╭─ Records shown

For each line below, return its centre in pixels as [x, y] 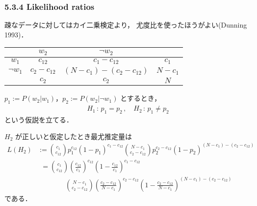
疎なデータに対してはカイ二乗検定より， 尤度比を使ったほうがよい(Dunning [126, 25]
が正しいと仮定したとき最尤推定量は [73, 136]
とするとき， [141, 98]
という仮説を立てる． [39, 119]
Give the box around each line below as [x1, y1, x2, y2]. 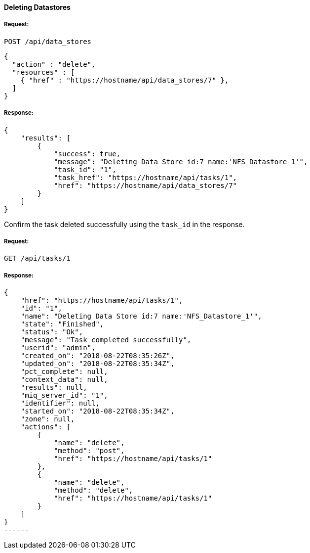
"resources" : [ [12, 68, 75, 76]
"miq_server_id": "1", [20, 391, 108, 400]
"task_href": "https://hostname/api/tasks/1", [54, 173, 237, 182]
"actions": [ [20, 423, 71, 431]
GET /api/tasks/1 [4, 254, 71, 263]
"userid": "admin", [20, 344, 96, 352]
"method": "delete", [54, 486, 133, 495]
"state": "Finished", [20, 320, 104, 328]
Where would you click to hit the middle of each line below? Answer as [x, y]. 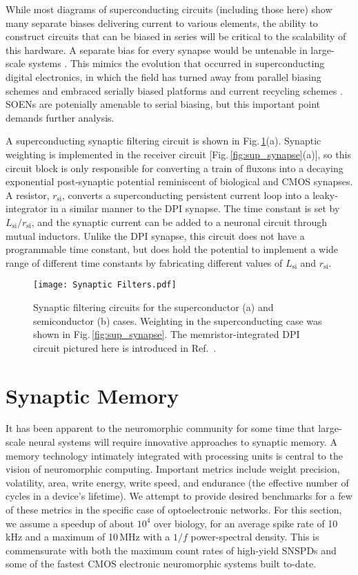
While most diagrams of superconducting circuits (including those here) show [169, 9]
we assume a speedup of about [70, 523]
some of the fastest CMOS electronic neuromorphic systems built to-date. [161, 564]
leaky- [325, 195]
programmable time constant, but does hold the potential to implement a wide [172, 249]
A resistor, [28, 195]
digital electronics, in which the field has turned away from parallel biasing [163, 76]
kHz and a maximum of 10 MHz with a [88, 537]
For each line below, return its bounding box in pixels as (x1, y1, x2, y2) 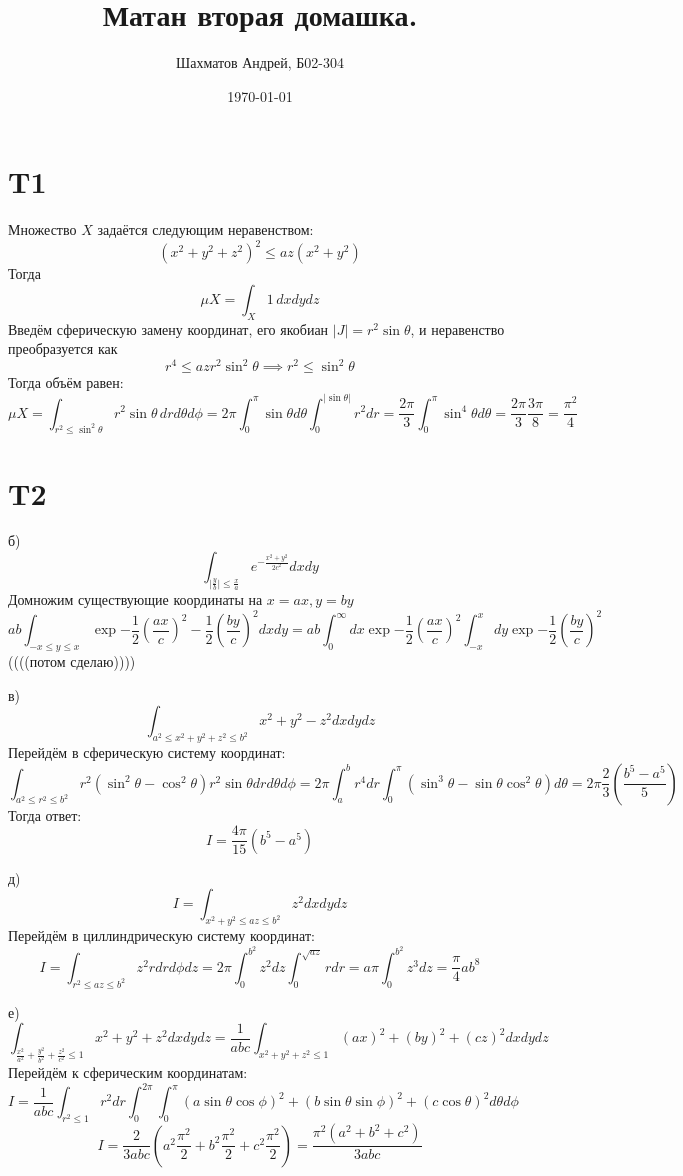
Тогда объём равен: (8, 372, 124, 393)
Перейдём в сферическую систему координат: (8, 742, 286, 763)
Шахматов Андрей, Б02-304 (176, 52, 344, 73)
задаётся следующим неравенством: (97, 219, 314, 240)
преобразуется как (8, 338, 118, 359)
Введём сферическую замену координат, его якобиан (8, 318, 329, 339)
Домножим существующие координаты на (8, 589, 263, 610)
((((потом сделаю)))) (8, 651, 136, 672)
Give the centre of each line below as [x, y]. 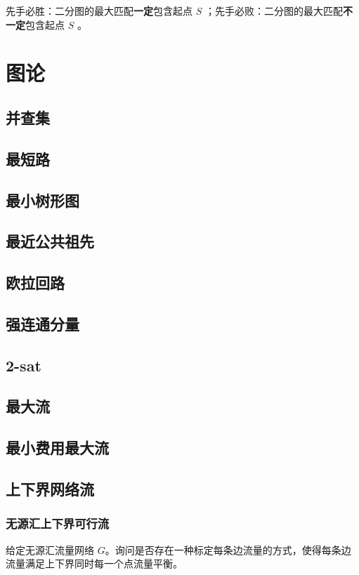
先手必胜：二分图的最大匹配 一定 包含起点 [99, 11]
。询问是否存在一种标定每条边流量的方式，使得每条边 [228, 549]
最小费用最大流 [57, 448]
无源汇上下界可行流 [58, 523]
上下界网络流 [50, 488]
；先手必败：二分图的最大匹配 [274, 11]
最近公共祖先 [50, 241]
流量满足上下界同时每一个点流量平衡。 [94, 563]
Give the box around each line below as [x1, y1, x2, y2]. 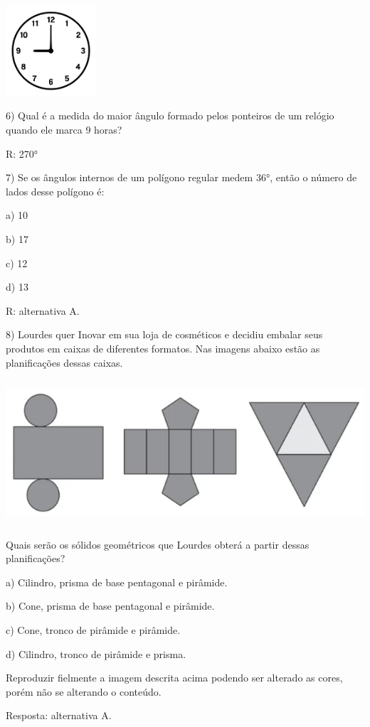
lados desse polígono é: [6, 183, 105, 198]
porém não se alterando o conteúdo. [6, 684, 162, 699]
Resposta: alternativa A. [6, 708, 112, 723]
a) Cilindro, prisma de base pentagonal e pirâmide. [6, 574, 228, 589]
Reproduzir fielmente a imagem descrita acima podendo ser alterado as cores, [6, 670, 343, 685]
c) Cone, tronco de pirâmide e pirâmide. [6, 623, 181, 637]
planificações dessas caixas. [6, 355, 123, 370]
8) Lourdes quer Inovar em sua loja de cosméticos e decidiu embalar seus [6, 327, 323, 342]
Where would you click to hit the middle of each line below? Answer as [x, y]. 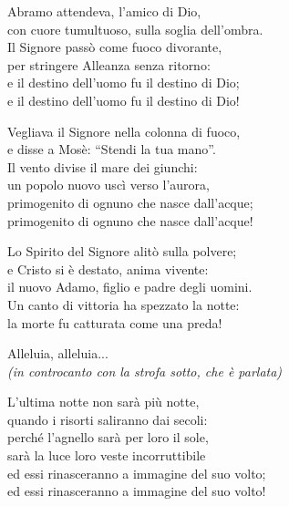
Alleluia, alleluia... [58, 353]
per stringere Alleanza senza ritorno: [109, 64]
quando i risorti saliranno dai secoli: [108, 419]
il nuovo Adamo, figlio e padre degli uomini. [130, 287]
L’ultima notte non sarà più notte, [103, 402]
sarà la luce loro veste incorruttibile [107, 455]
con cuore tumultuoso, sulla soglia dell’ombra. [135, 29]
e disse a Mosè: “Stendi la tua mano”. [112, 149]
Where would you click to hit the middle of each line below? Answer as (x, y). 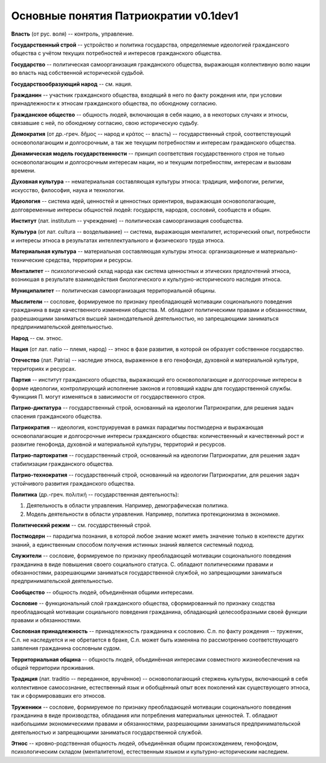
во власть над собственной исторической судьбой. (78, 73)
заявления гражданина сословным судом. (66, 648)
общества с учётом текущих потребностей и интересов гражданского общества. (117, 53)
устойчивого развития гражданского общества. (73, 483)
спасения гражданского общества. (57, 416)
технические (28, 260)
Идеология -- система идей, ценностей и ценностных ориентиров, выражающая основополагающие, (143, 201)
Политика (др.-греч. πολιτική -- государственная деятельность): (95, 494)
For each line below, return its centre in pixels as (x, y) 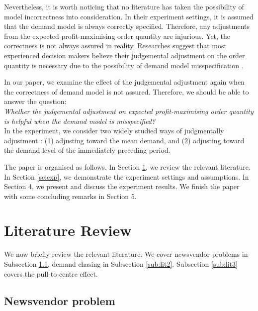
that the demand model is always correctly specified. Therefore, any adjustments (127, 26)
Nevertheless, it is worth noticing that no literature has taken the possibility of (124, 6)
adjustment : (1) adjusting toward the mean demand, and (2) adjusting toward (124, 140)
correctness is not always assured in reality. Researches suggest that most (115, 46)
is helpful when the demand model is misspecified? (80, 121)
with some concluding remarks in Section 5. (70, 196)
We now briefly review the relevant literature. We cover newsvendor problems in (126, 254)
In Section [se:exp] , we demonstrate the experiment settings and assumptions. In (127, 176)

╰─

* Aim of the task *
All pictures must be left out. Reproduce exactly the lines from the one containing "устойчивого развития гражданского" to the final line of the entries.

* Result below *
устойчивого развития гражданского общества. (73, 483)
спасения гражданского общества. (57, 416)
технические (28, 260)
Идеология -- система идей, ценностей и ценностных ориентиров, выражающая основополагающие, (143, 201)
Политика (др.-греч. πολιτική -- государственная деятельность): (95, 494)
For each line below, return its centre in pixels as (x, y) 
that the demand model is always correctly specified. Therefore, any adjustments (127, 26)
Nevertheless, it is worth noticing that no literature has taken the possibility of (124, 6)
adjustment : (1) adjusting toward the mean demand, and (2) adjusting toward (124, 140)
correctness is not always assured in reality. Researches suggest that most (115, 46)
is helpful when the demand model is misspecified? (80, 121)
with some concluding remarks in Section 5. (70, 196)
We now briefly review the relevant literature. We cover newsvendor problems in (126, 254)
In Section [se:exp] , we demonstrate the experiment settings and assumptions. In (127, 176)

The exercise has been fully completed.